> [Exercise description] Every word in the data below belongs in your copy, exactly as given; the pictures do not.

[Supplied material — start]

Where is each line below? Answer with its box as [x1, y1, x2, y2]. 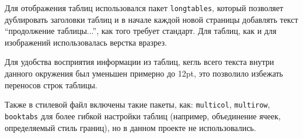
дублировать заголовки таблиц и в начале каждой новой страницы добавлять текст [5, 13, 298, 25]
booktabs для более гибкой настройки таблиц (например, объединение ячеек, [5, 109, 281, 122]
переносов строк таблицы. [5, 78, 97, 91]
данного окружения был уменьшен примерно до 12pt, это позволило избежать [5, 67, 283, 80]
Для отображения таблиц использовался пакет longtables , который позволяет [5, 2, 284, 13]
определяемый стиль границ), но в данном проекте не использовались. [5, 121, 256, 133]
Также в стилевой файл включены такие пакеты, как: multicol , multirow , [5, 98, 270, 111]
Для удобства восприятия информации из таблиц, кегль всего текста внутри [5, 56, 274, 68]
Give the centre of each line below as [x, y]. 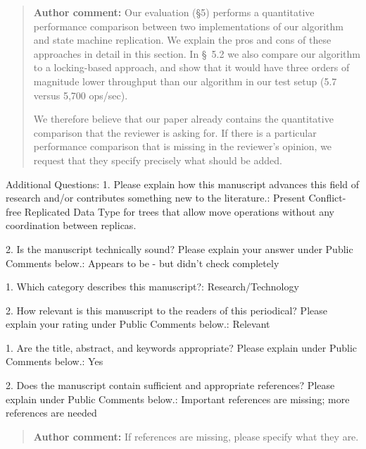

[Supplied material — finish]

> [Output]
Where is each line below? Answer with its box as [x1, y1, x2, y2]. 
дублировать заголовки таблиц и в начале каждой новой страницы добавлять текст [5, 13, 298, 25]
booktabs для более гибкой настройки таблиц (например, объединение ячеек, [5, 109, 281, 122]
переносов строк таблицы. [5, 78, 97, 91]
данного окружения был уменьшен примерно до 12pt, это позволило избежать [5, 67, 283, 80]
Для отображения таблиц использовался пакет longtables , который позволяет [5, 2, 284, 13]
определяемый стиль границ), но в данном проекте не использовались. [5, 121, 256, 133]
Также в стилевой файл включены такие пакеты, как: multicol , multirow , [5, 98, 270, 111]
Для удобства восприятия информации из таблиц, кегль всего текста внутри [5, 56, 274, 68]
Give the centre of each line below as [x, y]. 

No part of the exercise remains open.